Теперь пожала плечами я.
— Ты продвинулся в своем расследовании?
— Сейчас нам так уж необходимо говорить об этом? — он нахмурился и замолчал, а я продолжала его разглядывать, силясь отгадать: о чем он думает? Не говорит, а думает. Глаза — зеркало души. Свои он прячет за очками. — Лучше расскажи мне о себе, — попросил он. — Я ведь ничего о тебе не знаю…
— Мама врач, папа инженер. Типичные немцы: аккуратные, трудолюбивые, добропорядочные. Папа мечтал о сыне. Говорил: «Если уж я дал другому существу жизнь, то должен верить, что он сумеет постоять за себя».
— Выходит, нордический характер у тебя от папы?
— Выходит. Еще рассказывать?
— Конечно.
— Закончила английскую школу. И музыкальную тоже. Поступила в консерваторию: благодаря трудолюбию и чуть-чуть таланту. В общем, можно было обойтись и без консерватории. Первый мальчик появился в девятнадцать лет. Не выдержал: я была чересчур серьезной. Другие мальчики стали обходить меня стороной. Времена сменились, и появились богатые дяди. Слово «любовница» казалось оскорблением, а «жена» вызывала тихий ужас.

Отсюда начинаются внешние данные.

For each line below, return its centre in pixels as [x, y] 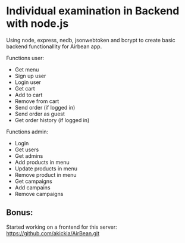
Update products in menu [46, 169]
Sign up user [30, 76]
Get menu [27, 69]
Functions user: [25, 58]
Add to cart [29, 95]
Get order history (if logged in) [52, 120]
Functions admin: [27, 132]
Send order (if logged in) [45, 107]

Поэтому были только друзья: для душевных бесед и отдыха. Иногда я думаю — это ненормально, иногда — так честнее. Сонька утверждает, что это похуже, чем болезнь Дауна.
— И никто никогда не смог понравиться тебе так, чтобы ты решила, что влюблена? — недоверчиво спросил Глеб.
— Наверное, мне не везло, — усмехнулась я. — Может быть, я хотела чересчур многого.
— Ты меня успела запугать, — улыбнулся он. — У меня нет шансов?
— В тебя все шансы и один кошмарный недостаток — весьма несвоевременное появление на моем жизненном пути, а точнее — На проезжей части поблизости от моего дома.
— Мы возвращаемся к запретной теме, — напомнил он.
— Извини.
Мы
— Моя бабушка любила повторять: «Господь воздает по заслугам». Интересно, что получу я. В том смысле, имеются ли заслуги.
— Ты получишь мою любовь, — ответил Глеб, — как считаешь, много это или мало?
— Даже не знаю, — засмеялась я. — Во мне долгие годы зрела уверенность, что однажды я встречу мужчину, который мне совершенно не подходит. И не смогу без него жить.
— Может, оно и неплохо, — засмеялся Глеб, поднялся и взял меня за руку, а потом поцеловал. Не один раз, конечно. А меня так и подмывало махнуть рукой на все свои подозрения и сделать то, что мне очень хотелось сделать, но я не была бы сама собой, если б сказала «да». Я отступила, улыбнулась и негромко пообещала:
— Глеб, как только все закончится и в моей голове не останется подозрений, я сразу же брошусь тебе на шею. Боюсь, избавиться от меня будет затруднительно. А пока…
Он потер щеку и ответил чрезвычайно серьезно:
— Что за черт, киска? Я люблю тебя, ты любишь меня, какая в конце концов разница, как и почему мы встретились?
— К сожалению, разница есть, — покачала я головой. — Я не хочу до скончания своих дней подозревать, что ты меня просто использовал. Попытайся представить, какой ад мне придется носить в своей душе. — На мой вкус вышло неплохо.
— Чего ты хочешь? — спросил он.
— Доверия, — мысленно улыбаясь, заявила я.
— О, Господи! — он взмахнул руками и закружил по кухне. — Кто у нас говорит о доверии?
— Если ты гость, которого я должна бояться, скажи об этом сейчас. Я совершенно созрела для того, чтобы все понять и простить.
— Ты, киска, сумасшедшая, — произнес он очень серьезно, наверное, и вправду так думал. Потом взял меня за руку и притянул к себе. — Что ж, если тебе непременно надо меня помучить — пожалуйста. Надеюсь, что доживу до того дня, когда стану для тебя ясным до прозрачности. Но ловлю на слове: как только ты удовлетворишь свое нездоровое любопытство и будешь знать по именам всех преступников, мы приезжаем сюда.
Ясно? И слова «нет» я больше не услышу, что бы мне ни взбрело в голову.
— Надеюсь, ничего противоестественного? — усмехнулась я.
— Я еще не решил, — он взял меня за подбородок и совсем другим тоном закончил:
— Думаю, это будет нечто…
Вместо того, чтобы ответить что-нибудь игривое и глупое, я замерла, глядя в его глаза. А знаете, почему? Я испугалась. Какого черта он снял свои очки?
Остаток вечера мы провели, как супруги со стажем. Пили чай, смотрели телевизор и мило беседовали. Решено было, что ночевать я останусь здесь. Глеб, само собой, поклялся, что не нанесет урона моей женской чести. Так как один раз мы уже вполне благополучно делили кровать, я согласилась.